Going from the top of the listing below to the line that holds "and subscripts [133, 129]", reproduce each line exactly; no pictures.

- **DATA TO USE**
----------------------------------------

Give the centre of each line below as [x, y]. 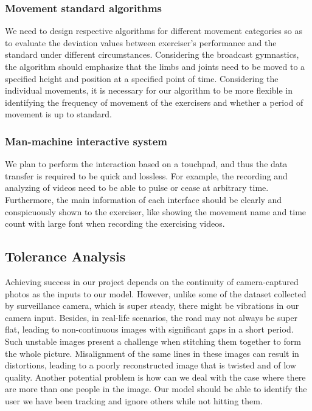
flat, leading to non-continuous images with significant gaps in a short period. [149, 329]
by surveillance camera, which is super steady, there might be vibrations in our [152, 306]
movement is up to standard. [58, 114]
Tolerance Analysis [65, 256]
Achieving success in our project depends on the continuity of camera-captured [152, 281]
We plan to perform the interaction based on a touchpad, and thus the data [146, 164]
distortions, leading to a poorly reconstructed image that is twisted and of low [151, 365]
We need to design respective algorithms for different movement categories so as [154, 31]
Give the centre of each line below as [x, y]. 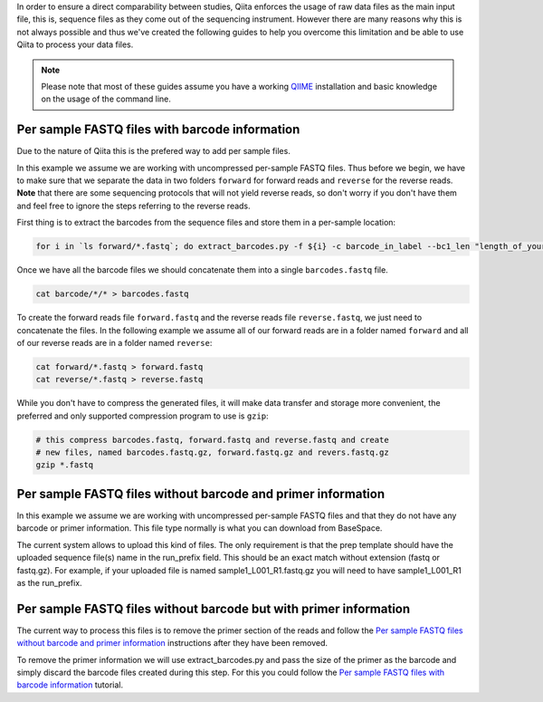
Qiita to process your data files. [75, 44]
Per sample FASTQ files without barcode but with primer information [214, 608]
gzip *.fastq [65, 465]
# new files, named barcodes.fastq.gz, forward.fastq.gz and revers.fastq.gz [212, 452]
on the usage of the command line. [106, 99]
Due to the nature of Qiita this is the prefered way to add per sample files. [154, 151]
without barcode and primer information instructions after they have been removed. [172, 643]
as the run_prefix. [49, 582]
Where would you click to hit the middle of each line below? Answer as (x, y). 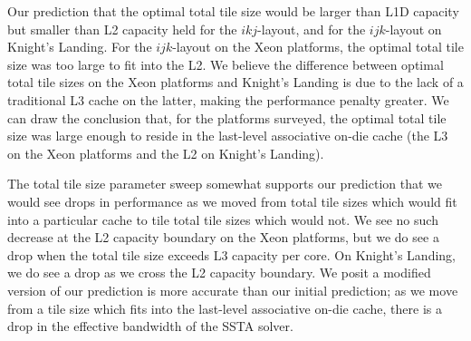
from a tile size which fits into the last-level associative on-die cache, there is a (225, 308)
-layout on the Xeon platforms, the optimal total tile (318, 47)
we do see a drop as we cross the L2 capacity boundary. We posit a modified (219, 273)
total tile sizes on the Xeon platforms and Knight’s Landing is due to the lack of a (235, 82)
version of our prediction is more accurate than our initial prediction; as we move (233, 290)
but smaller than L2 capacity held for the (122, 29)
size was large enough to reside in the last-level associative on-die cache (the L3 (228, 136)
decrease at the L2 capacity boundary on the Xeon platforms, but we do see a (223, 237)
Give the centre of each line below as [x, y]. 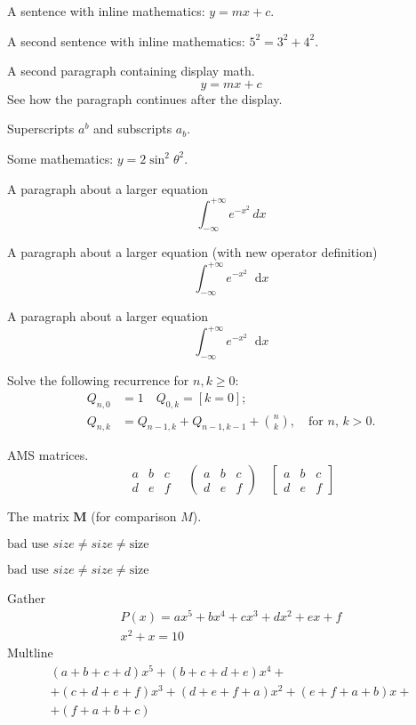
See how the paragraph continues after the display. [145, 98]
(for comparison [134, 516]
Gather [26, 597]
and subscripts [133, 129]
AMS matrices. [48, 455]
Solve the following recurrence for [98, 380]
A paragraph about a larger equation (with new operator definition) [192, 252]
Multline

----------------------------------------

- **RESPONSE AREA**
Give the centre of each line below as [x, y]. 
flat, leading to non-continuous images with significant gaps in a short period. [149, 329]
by surveillance camera, which is super steady, there might be vibrations in our [152, 306]
movement is up to standard. [58, 114]
Tolerance Analysis [65, 256]
Achieving success in our project depends on the continuity of camera-captured [152, 281]
We plan to perform the interaction based on a touchpad, and thus the data [146, 164]
distortions, leading to a poorly reconstructed image that is twisted and of low [151, 365]
We need to design respective algorithms for different movement categories so as [154, 31]
Give the centre of each line below as [x, y]. 
Qiita to process your data files. [75, 44]
Per sample FASTQ files without barcode but with primer information [214, 608]
gzip *.fastq [65, 465]
# new files, named barcodes.fastq.gz, forward.fastq.gz and revers.fastq.gz [212, 452]
on the usage of the command line. [106, 99]
Due to the nature of Qiita this is the prefered way to add per sample files. [154, 151]
without barcode and primer information instructions after they have been removed. [172, 643]
as the run_prefix. [49, 582]
Where would you click to hit the middle of each line below? Answer as (x, y). 
from a tile size which fits into the last-level associative on-die cache, there is a (225, 308)
-layout on the Xeon platforms, the optimal total tile (318, 47)
we do see a drop as we cross the L2 capacity boundary. We posit a modified (219, 273)
total tile sizes on the Xeon platforms and Knight’s Landing is due to the lack of a (235, 82)
version of our prediction is more accurate than our initial prediction; as we move (233, 290)
but smaller than L2 capacity held for the (122, 29)
size was large enough to reside in the last-level associative on-die cache (the L3 (228, 136)
decrease at the L2 capacity boundary on the Xeon platforms, but we do see a (223, 237)
Give the centre of each line below as [x, y]. 
See how the paragraph continues after the display. [145, 98]
(for comparison [134, 516]
Gather [26, 597]
and subscripts [133, 129]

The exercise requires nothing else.